中等部超能力戦争

4575513601中等部超能力戦争 (双葉文庫)
藤野 千夜
双葉社 2010-06-10

by G-Tools

はるかの友人しーちゃんはプライドが高くてわがままで、しかも気に入らないことがあると不思議な力で人を困らせる。今は恋に夢中のはるかと、小説家志望のしーちゃん。そんな二人の間の溝は深まり、静かな「戦争」が始まっていく。ついにある日、仲を引き裂く決定的な出来事が起きて…。
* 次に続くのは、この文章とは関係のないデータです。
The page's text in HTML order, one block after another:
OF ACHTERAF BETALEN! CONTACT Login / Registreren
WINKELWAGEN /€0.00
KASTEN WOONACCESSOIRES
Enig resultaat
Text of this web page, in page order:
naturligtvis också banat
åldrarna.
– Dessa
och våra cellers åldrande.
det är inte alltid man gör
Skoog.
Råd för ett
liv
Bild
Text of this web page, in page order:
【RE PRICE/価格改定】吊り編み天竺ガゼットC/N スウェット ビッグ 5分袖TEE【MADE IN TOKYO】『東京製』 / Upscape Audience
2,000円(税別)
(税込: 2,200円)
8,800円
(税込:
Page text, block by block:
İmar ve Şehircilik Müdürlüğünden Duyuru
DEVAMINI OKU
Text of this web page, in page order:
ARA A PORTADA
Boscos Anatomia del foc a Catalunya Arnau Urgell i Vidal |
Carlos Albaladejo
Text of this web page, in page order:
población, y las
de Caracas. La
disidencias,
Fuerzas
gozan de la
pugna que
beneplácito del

少女たちのリアルな心の衝突を描いた学園小説。


題名だけ見ると、派手なサイキック・ウォーズが展開されそうだけど、あるのかどうか分からない程度のショボい能力しか発動しなかった。戦争と呼べるレベルでもなくて、仲違いとプチ虐めくらいだったし。

主人公の磯島はるかは、超能力があると噂される小清水さんと仲良くなってしまうのだが、こいつがまた面倒な性格の子で読んでいるだけでも疲れてくる。

小清水さんは我儘だし、自分勝手だし、無自覚に他人を利用しようとするし、妙な粘着攻撃をしてくる嫌な奴だから、友達もあまりいない。なんでこんなのと友達になっているのか謎すぎる。
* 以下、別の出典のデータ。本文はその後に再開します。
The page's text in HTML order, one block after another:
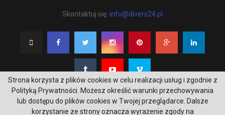
Skontaktuj się: info@divers24.pl
Strona korzysta z plików cookies w celu realizacji usług i zgodnie z
Polityką Prywatności. Możesz określić warunki przechowywania
lub dostępu do plików cookies w Twojej przeglądarce. Dalsze
korzystanie ze strony oznacza wyrażenie zgody na
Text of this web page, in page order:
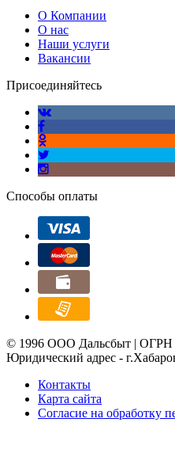
О Компании
О нас
Наши услуги
Вакансии
Присоединяйтесь
Способы оплаты
© 1996 ООО Дальсбыт | ОГРН
Юридический адрес -
Контакты
Карта сайта
Согласие на обработку

完全に空気読めない子である小清水さんに対して、主人公は空気を読み過ぎて厄介事を周囲から押し付けられる可哀想な子である。なんとか上手く友達付き合いをしているつもりだったが、ある日、読んでくれと渡された小清水さんの自作小説には、自分をモデルにしたとしか思えない河童子という奴が出て来て、悪口が書いてあった。

友達相手にそんな気色悪いモノを渡して「読め!」と強要したりするのが地雷女過ぎるし、下手ならまだしも、その内容でB賞を受賞してしまうとかもう終わっている。B賞って文藝賞あたりか?

電球を割ったりするショボい超能力の正体については、予想通りのオチだった。